Records for this task —
-------------------------

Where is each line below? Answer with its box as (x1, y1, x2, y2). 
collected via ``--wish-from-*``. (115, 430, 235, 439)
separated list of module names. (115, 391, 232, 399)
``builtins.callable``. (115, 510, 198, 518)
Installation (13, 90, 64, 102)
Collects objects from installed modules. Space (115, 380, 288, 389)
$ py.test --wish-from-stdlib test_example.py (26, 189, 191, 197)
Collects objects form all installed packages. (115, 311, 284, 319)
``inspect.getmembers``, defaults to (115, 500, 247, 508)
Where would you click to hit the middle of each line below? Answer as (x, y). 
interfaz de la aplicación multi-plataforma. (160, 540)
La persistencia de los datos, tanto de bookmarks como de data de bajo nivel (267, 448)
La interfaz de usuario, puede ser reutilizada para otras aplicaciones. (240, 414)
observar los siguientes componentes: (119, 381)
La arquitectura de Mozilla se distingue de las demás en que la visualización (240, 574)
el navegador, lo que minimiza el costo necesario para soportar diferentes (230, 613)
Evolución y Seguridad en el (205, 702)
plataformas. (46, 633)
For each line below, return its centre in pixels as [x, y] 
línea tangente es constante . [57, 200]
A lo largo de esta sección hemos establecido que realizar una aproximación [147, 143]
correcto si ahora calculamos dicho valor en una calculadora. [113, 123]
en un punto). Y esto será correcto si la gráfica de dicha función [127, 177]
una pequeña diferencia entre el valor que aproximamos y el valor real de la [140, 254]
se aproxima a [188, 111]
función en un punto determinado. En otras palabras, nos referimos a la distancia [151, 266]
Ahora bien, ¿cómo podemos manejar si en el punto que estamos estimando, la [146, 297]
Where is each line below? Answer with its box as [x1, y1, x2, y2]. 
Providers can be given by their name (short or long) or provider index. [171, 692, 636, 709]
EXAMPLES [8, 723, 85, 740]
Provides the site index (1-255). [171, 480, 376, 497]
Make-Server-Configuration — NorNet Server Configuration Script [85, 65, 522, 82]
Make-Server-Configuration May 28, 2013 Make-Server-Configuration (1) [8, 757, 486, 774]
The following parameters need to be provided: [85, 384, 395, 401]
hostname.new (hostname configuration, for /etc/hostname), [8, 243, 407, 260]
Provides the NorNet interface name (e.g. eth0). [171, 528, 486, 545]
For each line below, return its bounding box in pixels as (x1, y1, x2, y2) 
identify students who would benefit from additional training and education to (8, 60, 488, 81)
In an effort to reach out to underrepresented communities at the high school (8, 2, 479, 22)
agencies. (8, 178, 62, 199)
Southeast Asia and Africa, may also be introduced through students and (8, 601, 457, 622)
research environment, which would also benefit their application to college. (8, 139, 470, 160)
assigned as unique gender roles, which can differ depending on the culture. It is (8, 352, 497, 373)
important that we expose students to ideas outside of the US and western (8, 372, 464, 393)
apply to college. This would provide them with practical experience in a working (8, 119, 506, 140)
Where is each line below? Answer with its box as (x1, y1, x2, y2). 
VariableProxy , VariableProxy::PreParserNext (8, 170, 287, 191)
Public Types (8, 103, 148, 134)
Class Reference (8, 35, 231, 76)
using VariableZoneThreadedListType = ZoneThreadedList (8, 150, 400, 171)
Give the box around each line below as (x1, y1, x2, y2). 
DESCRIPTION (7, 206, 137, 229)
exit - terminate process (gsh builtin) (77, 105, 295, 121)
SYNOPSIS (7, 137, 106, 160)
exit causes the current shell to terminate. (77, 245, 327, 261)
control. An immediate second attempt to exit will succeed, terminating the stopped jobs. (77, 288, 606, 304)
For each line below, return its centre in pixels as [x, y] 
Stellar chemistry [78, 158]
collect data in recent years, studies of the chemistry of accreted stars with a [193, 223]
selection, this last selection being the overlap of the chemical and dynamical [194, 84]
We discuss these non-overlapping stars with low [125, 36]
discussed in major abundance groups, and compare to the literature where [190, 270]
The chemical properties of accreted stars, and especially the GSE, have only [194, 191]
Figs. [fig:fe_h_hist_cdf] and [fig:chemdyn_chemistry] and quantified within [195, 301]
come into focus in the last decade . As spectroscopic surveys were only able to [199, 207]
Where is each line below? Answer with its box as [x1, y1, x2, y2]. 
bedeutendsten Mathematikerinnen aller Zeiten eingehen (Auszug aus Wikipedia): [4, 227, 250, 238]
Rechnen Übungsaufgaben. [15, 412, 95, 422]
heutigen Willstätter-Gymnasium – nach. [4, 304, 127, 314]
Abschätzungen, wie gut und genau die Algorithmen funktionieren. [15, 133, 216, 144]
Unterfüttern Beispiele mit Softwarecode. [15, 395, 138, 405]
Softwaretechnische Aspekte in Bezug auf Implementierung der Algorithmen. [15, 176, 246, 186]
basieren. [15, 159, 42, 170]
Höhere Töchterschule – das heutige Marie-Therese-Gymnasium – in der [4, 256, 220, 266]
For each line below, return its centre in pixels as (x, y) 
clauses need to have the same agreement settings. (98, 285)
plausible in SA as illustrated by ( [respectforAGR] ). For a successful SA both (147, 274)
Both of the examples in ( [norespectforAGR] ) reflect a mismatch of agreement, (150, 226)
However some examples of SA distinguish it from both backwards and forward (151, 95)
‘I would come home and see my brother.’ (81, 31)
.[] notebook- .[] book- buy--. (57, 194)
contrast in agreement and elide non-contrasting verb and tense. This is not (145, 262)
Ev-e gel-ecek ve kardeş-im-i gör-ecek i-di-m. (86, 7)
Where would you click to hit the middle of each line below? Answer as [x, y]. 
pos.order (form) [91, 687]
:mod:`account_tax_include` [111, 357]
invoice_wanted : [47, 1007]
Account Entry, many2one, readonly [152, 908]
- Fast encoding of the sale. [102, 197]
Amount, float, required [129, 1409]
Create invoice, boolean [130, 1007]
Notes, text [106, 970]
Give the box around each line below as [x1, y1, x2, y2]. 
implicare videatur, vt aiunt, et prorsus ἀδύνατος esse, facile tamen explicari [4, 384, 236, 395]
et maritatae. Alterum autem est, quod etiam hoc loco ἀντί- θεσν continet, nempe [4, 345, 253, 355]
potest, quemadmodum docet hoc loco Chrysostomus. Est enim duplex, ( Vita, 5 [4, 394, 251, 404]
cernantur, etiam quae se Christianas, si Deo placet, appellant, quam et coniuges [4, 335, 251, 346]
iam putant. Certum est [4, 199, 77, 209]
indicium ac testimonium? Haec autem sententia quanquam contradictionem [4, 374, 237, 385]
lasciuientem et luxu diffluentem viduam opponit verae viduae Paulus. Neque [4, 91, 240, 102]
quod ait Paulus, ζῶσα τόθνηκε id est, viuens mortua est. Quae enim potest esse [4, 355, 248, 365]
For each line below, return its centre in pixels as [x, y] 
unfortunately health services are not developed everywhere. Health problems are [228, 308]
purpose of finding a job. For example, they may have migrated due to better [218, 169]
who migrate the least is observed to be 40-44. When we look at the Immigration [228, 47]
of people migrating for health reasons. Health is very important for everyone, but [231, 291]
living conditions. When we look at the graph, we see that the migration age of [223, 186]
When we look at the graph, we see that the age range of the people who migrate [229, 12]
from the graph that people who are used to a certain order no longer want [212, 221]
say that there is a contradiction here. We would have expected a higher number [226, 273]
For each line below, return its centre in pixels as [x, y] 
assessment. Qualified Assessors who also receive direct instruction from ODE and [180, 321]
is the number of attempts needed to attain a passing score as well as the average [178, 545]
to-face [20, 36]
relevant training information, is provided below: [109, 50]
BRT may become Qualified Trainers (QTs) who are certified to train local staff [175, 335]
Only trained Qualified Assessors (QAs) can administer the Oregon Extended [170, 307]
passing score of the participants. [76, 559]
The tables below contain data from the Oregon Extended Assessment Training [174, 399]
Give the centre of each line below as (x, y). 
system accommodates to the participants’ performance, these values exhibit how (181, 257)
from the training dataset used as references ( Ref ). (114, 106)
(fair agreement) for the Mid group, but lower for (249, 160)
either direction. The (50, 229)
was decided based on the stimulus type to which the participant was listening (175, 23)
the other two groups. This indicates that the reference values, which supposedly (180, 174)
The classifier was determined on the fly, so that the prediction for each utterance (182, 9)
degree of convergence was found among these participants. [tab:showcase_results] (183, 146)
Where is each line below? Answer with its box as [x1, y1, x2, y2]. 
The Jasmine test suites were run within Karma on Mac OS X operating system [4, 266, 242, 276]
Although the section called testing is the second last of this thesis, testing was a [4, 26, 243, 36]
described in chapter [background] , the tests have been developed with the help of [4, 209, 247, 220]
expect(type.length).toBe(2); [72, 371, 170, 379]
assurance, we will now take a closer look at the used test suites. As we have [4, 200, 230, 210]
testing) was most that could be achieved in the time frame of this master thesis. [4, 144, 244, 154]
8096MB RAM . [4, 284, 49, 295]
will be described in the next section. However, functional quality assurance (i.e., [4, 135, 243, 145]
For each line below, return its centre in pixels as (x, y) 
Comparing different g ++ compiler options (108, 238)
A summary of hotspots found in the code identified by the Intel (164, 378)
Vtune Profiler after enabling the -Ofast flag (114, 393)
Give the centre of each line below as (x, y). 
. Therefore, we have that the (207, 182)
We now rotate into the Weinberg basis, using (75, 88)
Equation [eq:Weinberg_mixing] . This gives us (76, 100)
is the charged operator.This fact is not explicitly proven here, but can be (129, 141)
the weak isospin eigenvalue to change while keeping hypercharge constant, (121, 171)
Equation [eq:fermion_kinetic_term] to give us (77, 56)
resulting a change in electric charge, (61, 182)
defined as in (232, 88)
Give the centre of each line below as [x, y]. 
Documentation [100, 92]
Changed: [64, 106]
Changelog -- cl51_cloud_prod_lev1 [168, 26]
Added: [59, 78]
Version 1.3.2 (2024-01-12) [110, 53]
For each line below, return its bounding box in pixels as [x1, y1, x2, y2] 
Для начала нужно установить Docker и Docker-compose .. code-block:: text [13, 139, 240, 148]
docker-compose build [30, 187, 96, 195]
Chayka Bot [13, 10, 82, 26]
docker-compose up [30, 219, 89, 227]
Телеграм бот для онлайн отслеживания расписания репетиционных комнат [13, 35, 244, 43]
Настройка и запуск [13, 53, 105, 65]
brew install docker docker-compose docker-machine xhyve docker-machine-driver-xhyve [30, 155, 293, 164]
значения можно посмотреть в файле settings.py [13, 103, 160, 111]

-------------------------

Whenever the word "described" shows up in a line above, copy that line.

described in chapter [background] , the tests have been developed with the help of [4, 209, 247, 220]
will be described in the next section. However, functional quality assurance (i.e., [4, 135, 243, 145]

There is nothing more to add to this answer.